Ce lazzo répété plusieurs fois l'impatiente ; il passe de l'autre côté, j'y passe aussi et je recommence le lazzo.
   
Sans compter ceux qui se réfèrent à la nourriture et se font l'écho d'une l'Italie alors en pleine crise économique.
Ils illustrent, par le rire, ce qu'une partie de la population vit de manière dramatique. À l'acte II de la même pièce, Arlequin dit : Dans le repas, au commencement, je viens dire que le feu a pris dans la cuisine. Don Juan et tous les valets y courent.

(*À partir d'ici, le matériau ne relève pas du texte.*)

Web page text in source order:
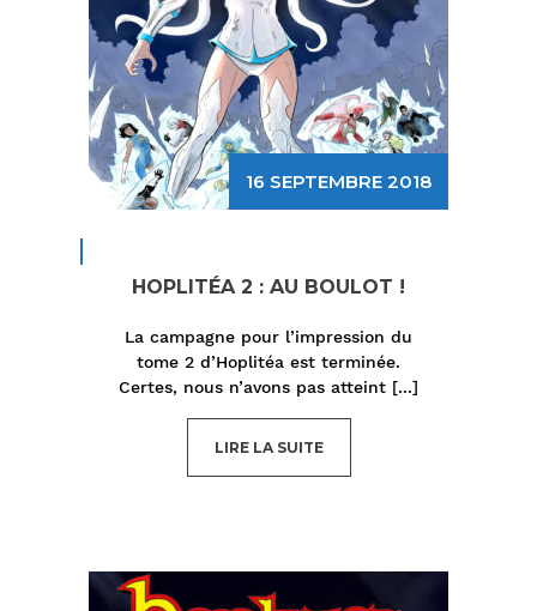
16 SEPTEMBRE 2018
HOPLITÉA 2 : AU BOULOT !
La campagne pour l’impression du
tome 2 d’Hoplitéa est terminée.
Certes, nous n’avons pas atteint [...]
LIRE LA SUITE
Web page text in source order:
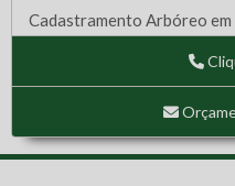
Cadastramento Arbóreo em
Cadastramento Arbóreo em
Cadastramento Arbóreo em
Cadastramento Arbóreo em
Cadastramento Arbóreo na
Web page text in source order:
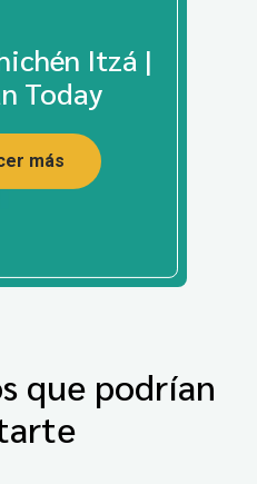
Itzá |
Today
más
que podrían
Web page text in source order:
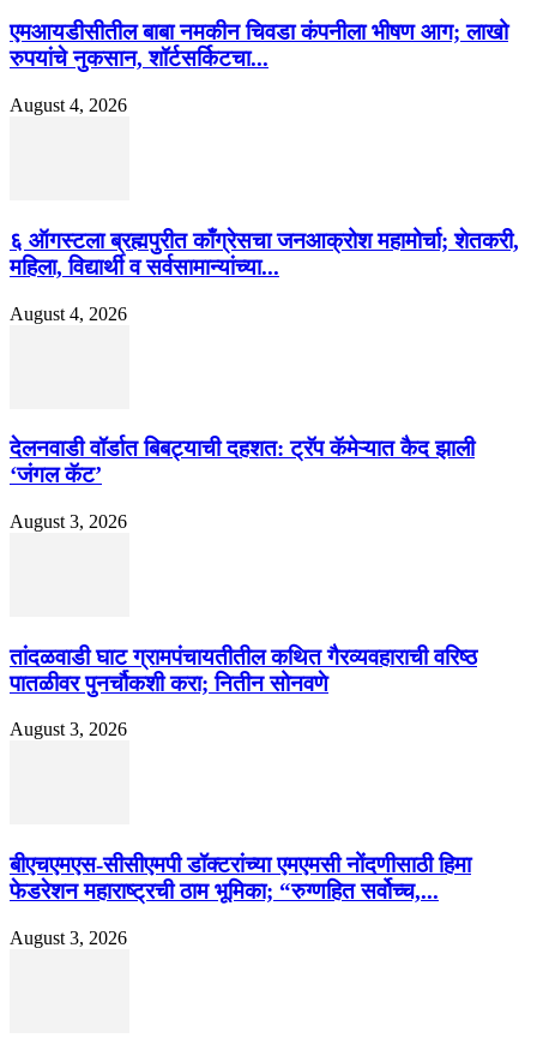
एमआयडीसीतील बाबा नमकीन चिवडा कंपनीला भीषण आग; लाखो
रुपयांचे नुकसान, शॉर्टसर्किटचा...
August 4, 2026
६ ऑगस्टला ब्रह्मपुरीत काँग्रेसचा जनआक्रोश महामोर्चा; शेतकरी,
महिला, विद्यार्थी व सर्वसामान्यांच्या...
August 4, 2026
देलनवाडी वॉर्डात बिबट्याची दहशत: ट्रॅप कॅमेऱ्यात कैद झाली
‘जंगल कॅट’
August 3, 2026
तांदळवाडी घाट ग्रामपंचायतीतील कथित गैरव्यवहाराची वरिष्ठ
पातळीवर पुनर्चौकशी करा; नितीन सोनवणे
August 3, 2026
बीएचएमएस-सीसीएमपी डॉक्टरांच्या एमएमसी नोंदणीसाठी हिमा
फेडरेशन महाराष्ट्रची ठाम भूमिका; “रुग्णहित सर्वोच्च,...
August 3, 2026
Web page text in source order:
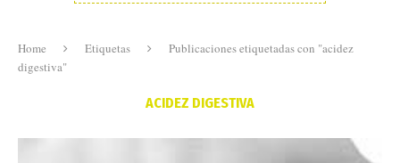
Home Etiquetas
Publicaciones etiquetadas con "acidez
digestiva"
ACIDEZ DIGESTIVA

Pendant ce temps-là, je me mets à table et je mange goulûment.
Le nombre de lazzi est incalculable et ne sont répertoriés aujourd'hui que ceux qui ont survécus grâce à des images et des croquis ou par les faibles indications des canevas.
Il est certain que ces lazzi, présentés par les comédiens italiens à Paris, ont fortement inspiré le théâtre classique français du XVIIe siècle.
Les valets des comédies de cette époque ont tous empruntés à la personnalité des “ zanni ” de la Commedia dell'Arte et leur comportement scénique autant que leur personnalité ont dérivé de ces “ jeux de scène ”. Ces derniers se sont alors intégrés au scénario, sont devenus plus précis et moins extravagants, mais ils trouvent leur origine dans ces pitreries italiennes si impertinentes.
Lazzo du Shampoing
 
Dans les versions françaises de Don Juan, qu'il s'agisse de celle de Dorimon, de Villiers ou de celle de Molière, de nombreuses attitudes des valets Philipin, Briguelle ou Sganarelle trouvent leur origine dans tel ou tel lazzo. Ainsi, l'échange de costume du valet et du maître,
le valet qui se déguise en médecin, les répétitions d'exclamations de frayeur ou de mises en garde, le valet et le maître qui ne se reconnaissent pas de nuit, sont autant d'inventions de la Commedia dell'Arte.
Molière a été formé par un comédien qui jouait le rôle de Scaramouche et il a pu étudier la portée comique et sociale des lazzi. Adaptés à la culture française, ils lui ont permis de traiter ses comédies de mœurs avec un mélange de légèreté et d'audace qui pouvait ainsi amuser d'abord et faire réfléchir ensuite.